Он как нагнал нас, так и начал подначивать Т. Т., запел своим бабьим голосом, нажимая на «о»:

– Гололобая башка, дай кусочек пирожка!

– Умнее ничего не придумал? – сказал Т. Т.

Мы шли мимо вилл финских богачей, среди елок и сосен и выбирали себе для потехи те, что казались получше. Само словечко «вилла» нас очень веселило.

Вышли к морю. Оно было серое, неспокойное и будто закиданное камнями: тут и там торчали черные мокрые скалы. Горизонт был странно близок, там на островке виднелась башня маяка. И казалось почему-то, что дальше ничего нет – пустота, край света.

Т. Т. шел с ребятами впереди, а мы с Сашкой приотстали. Я смотрел на вечереющее море. Над ним плыли бурые рваные тучи, застя невысокое солнце. Ужасно хотелось домой, в Ленинград. Он был где-то там, на востоке, за островками и скалами. Всплыли в памяти стихи, я пробормотал себе под нос:

– «И дальний берег за кормой, омытый морем, тает, тает…»

И страшно удивился, когда Игнатьев вдруг подхватил с силой:

– «Там шпага, брошенная мной, в дорожных травах истлевает!»

Мы вместе прочли, прокричали следующие строки:

– «А с берега несется звон, и песня дальняя понятна: “Вернись обратно, Виттингтон, о Виттингтон, вернись обратно!”»

Изумленно посмотрели друг на друга.

– Откуда ты это знаешь? – спросил Сашка.

Ну вот еще – откуда… Отец любил молодую поэзию, у него была приличная библиотечка – Маяковский, Тихонов, Багрицкий, Уткин, Голодный, Светлов, – ну и мне нравились их стихи. Особенно романтические. У нас в классе были начитанные ребята и девчонки, мы часто спорили – о Маяковском, Есенине, о «Трагедийной ночи» Безыменского, об «Улялаевщине» Сельвинского. Чего ж тут объяснять… это была часть нашей жизни…

– А ты? – спросил я.

Вместо ответа Сашка начал читать. Его голос налился упругой силой, лицо утратило насмешливое выражение, правым кулаком он отбивал такт. Надо же, уйму стихов он знал на память. И не только Багрицкого.

Вдруг он умолк.

– Пойдем, – сказал, окая. – Скоро начало. – И добавил: – Это у меня не часто бывает.

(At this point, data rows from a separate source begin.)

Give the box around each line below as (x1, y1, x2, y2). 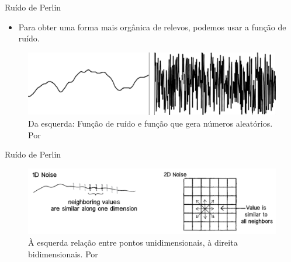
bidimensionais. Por (28, 247, 98, 260)
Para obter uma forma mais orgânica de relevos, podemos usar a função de (18, 20, 286, 33)
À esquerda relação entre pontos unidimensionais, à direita (28, 236, 238, 249)
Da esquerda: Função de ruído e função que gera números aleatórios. (28, 117, 273, 130)
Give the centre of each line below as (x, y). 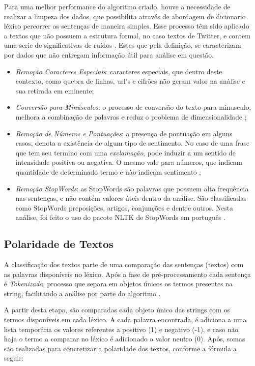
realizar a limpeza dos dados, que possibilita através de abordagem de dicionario (125, 16)
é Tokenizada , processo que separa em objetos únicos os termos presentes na (118, 284)
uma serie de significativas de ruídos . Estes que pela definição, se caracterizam (123, 45)
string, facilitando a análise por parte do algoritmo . (82, 293)
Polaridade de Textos (59, 244)
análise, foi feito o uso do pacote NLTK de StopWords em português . (121, 217)
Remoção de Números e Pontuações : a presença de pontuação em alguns (124, 133)
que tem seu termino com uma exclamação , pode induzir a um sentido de (126, 152)
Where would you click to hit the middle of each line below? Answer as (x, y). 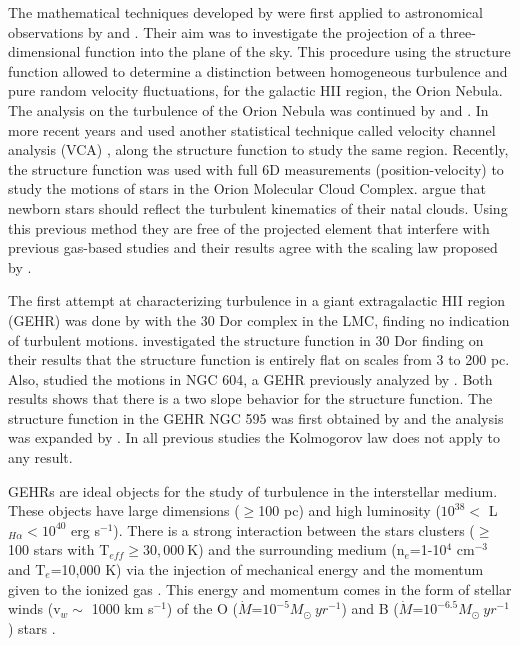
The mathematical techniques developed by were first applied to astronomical (245, 12)
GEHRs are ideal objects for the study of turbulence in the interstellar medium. (253, 490)
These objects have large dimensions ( (124, 510)
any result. (40, 457)
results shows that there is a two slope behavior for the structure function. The (250, 398)
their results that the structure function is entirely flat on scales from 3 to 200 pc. (259, 359)
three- (458, 31)
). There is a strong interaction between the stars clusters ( (294, 529)

Мы пришли в Дом Флота и успели перед кино выпить по бутылке лимонада. Начался «Антон Иванович». Увидев на экране ленинградские улицы, мосты и каналы, я, признаться, расчувствовался. Я толкал Игнатьева в бок:

– Смотри: Ростральные колонны! А это Республиканский мост! Вон по нему трамвай идет, четверка… Сейчас свернет на Университетскую набережную… теперь на Съездовскую… на Средний проспект…

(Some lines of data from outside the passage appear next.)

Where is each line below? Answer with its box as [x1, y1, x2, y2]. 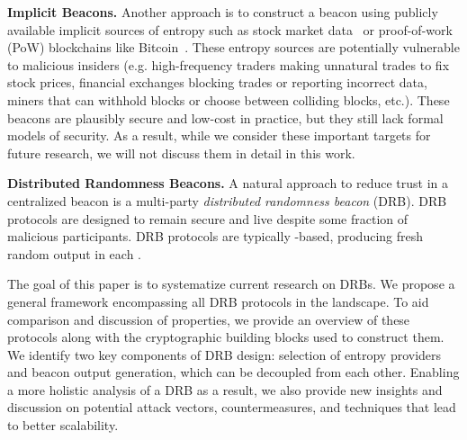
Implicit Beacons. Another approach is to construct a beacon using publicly [7, 3, 438, 21]
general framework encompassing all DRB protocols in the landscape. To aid [7, 292, 429, 310]
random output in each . [7, 244, 142, 263]
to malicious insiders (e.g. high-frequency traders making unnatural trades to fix [7, 55, 450, 74]
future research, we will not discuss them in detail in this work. [7, 143, 355, 162]
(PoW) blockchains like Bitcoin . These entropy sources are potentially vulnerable [7, 38, 460, 57]
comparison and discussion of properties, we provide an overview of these [7, 310, 410, 328]
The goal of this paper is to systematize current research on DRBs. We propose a [7, 274, 455, 293]
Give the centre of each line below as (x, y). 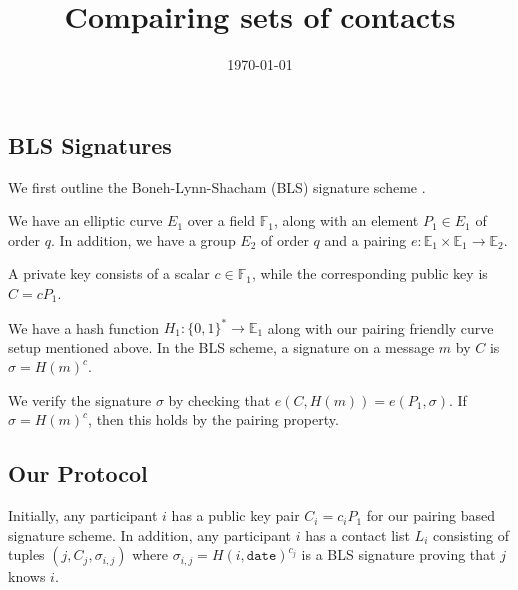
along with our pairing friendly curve (380, 327)
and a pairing (365, 239)
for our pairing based (430, 515)
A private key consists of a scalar (109, 273)
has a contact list (357, 534)
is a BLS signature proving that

Сашка громким шепотом принялся сочинять: «По Среднему проспекту гуляет наш Борис…» Вторая строка была, конечно, похабной. Ребята, слышавшие это, засмеялись. Хорошо, что было темно и никто не видел, как я залился краской.

Ночью нас подняли по боевой тревоге. Зевая, чертыхаясь, мы высыпали на улицу, наполненную влажным туманом. Тишина была первозданная. Телефонная станция, где собралось наше подразделение, задыхалась в густом аромате сирени. (Так и осталось это у меня на всю жизнь – начало войны словно овеяно сиреневым духом.) Мы думали: опять учение. Вот же заладили, только кончится одно, так сразу, без передышки, следующее. Только старшина, начальник телефонной станции, сказал вдруг:

– А может, война?

– С кем? – усомнился Т. Т. – С Финляндией? Ну, не полезут они, это исключено. С Германией? Не может быть. Во-первых, пакт. Во-вторых, сообщение ТАСС. Ясно сказано: провокационные слухи.

Нас погнали оповещать командиров. По пустым улицам городка затопали матросские башмаки. Забарабанили кулаки в двери. Белая ночь вбирала в себя, вытягивала комсостав военно-морской базы Ханко из уютных разноцветных домиков, из теплых постелей, из женских объятий.

Связисты раньше всех узнают новости. Часов в пять примчался на станцию помощник дежурного по СНиСу с бланком только что полученной из Таллина, из штаба флота, радиограммы. Крикнул нам на бегу:

– Война! – И скороговоркой, потрясая бланком: – Комфлотом оповещает: «Германия начала нападение на наши базы и порты. Силой оружия отражать противника…»

Но первые несколько дней у нас было тихо. Мы еще не знали, вступила ли Финляндия в войну. По слухам, в Турку, финском порту по соседству с нами, к северо-западу от Ханко, давно уже шла выгрузка немецких войск и военной техники, – значит, Финляндия в союзе с Германией. Говорили, что финны разобрали железнодорожный путь за приграничной станцией Лаппвик. От наших снисовских наблюдателей мы знали, что вокруг Ханко, на островках шхерного района, натыкано полно финских батарей.